Note: Subscribers to our SA premium site The House Edge had a 36-hour advance look at this research.
"The techniques I developed for studying turbulence, like weather, also apply to the stock market…" - Benoit Mandelbrot, Mathematician
While much white hot trading frenzy followed Macau and Las Vegas-centric gaming shares during 2016, US regional gaming stocks also moved ahead, yet below the radar screen of many investors. Between an improving texture to the recovery of gaming win in most US markets served by this group and a growing trend toward REIT conversion or consolidation, there were catalysts aplenty for investors to consider. We covered US regionals big and small last year believing that some of the smaller, near invisible low-cap companies had propulsion.
Here's a capsule of what happened to just two:
Last October 31, we looked at Century Casinos (NASDAQ:CNTY), an operator with an interesting spread of properties in the US, Canada and Poland. At $6.40 a share it looked underpriced to us relative to its solid management focus, good performance and prospects going forward. At the last close the stock was $8.23, $1.83 a share higher or a gain of nearly 29%. Its price at writing was very attractive to either traders or long-term investors. It clearly enabled retail investors to participate. The company had lots of fans among institutions who have thus far stayed long.
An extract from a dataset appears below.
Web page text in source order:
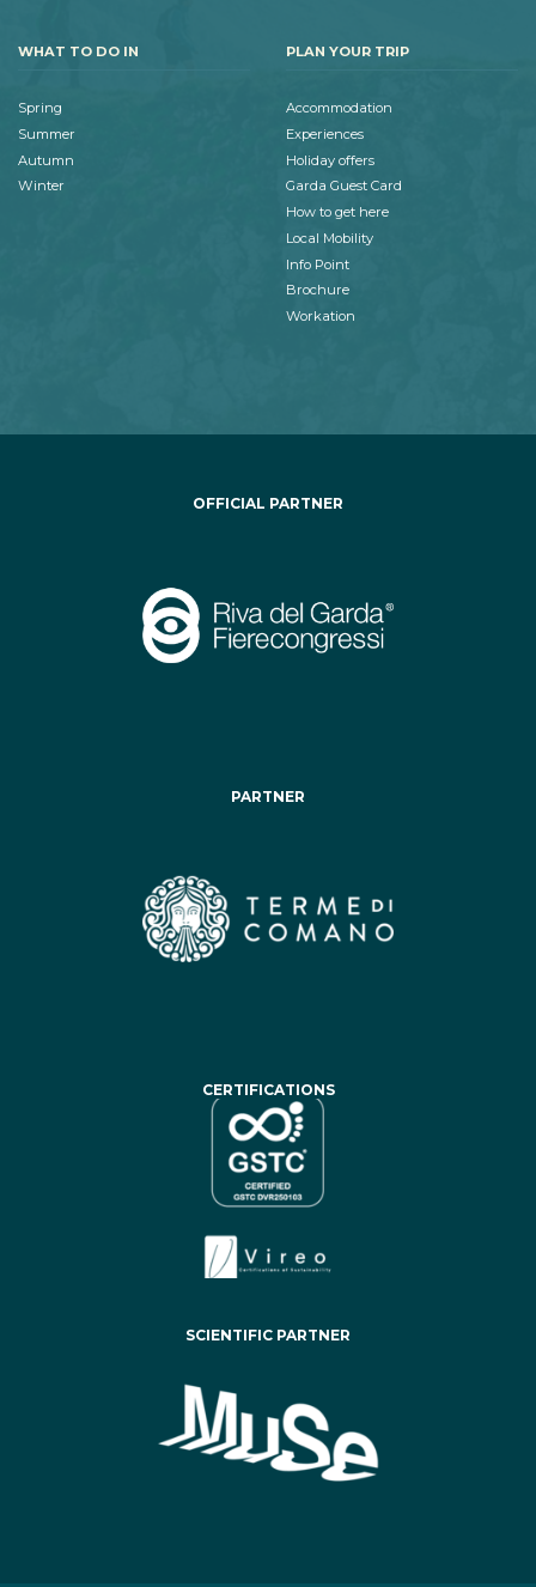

Runway: We've looked at Century since that call. So for believers in the Century story we presented there's a nice choice: There's money to be taken off the table now or, as we believe, there's runway left for this stock. There's expansion in its Edmonton, Canada, casino due to what we see as an upside move on Alberta's energy-based economy and stability in Poland.
Consensus analyst estimate: The next earnings call is due late March. Until then the latest analyst target is $8.25 putting the trade now just about at target. We demur, sensing the same rationale that placed the stock in our cross hairs back last October still prevails. Behind it is an improving economic tailwind we see forming in the markets Century serves. For that reason we are lifting our call to $12 before the end of Q2 this year.
Full House Resorts, Inc. (NASDAQ: FLL)
This nifty little company was so far below the radar screen that a more accurate descriptor might have been below the Sonar screen.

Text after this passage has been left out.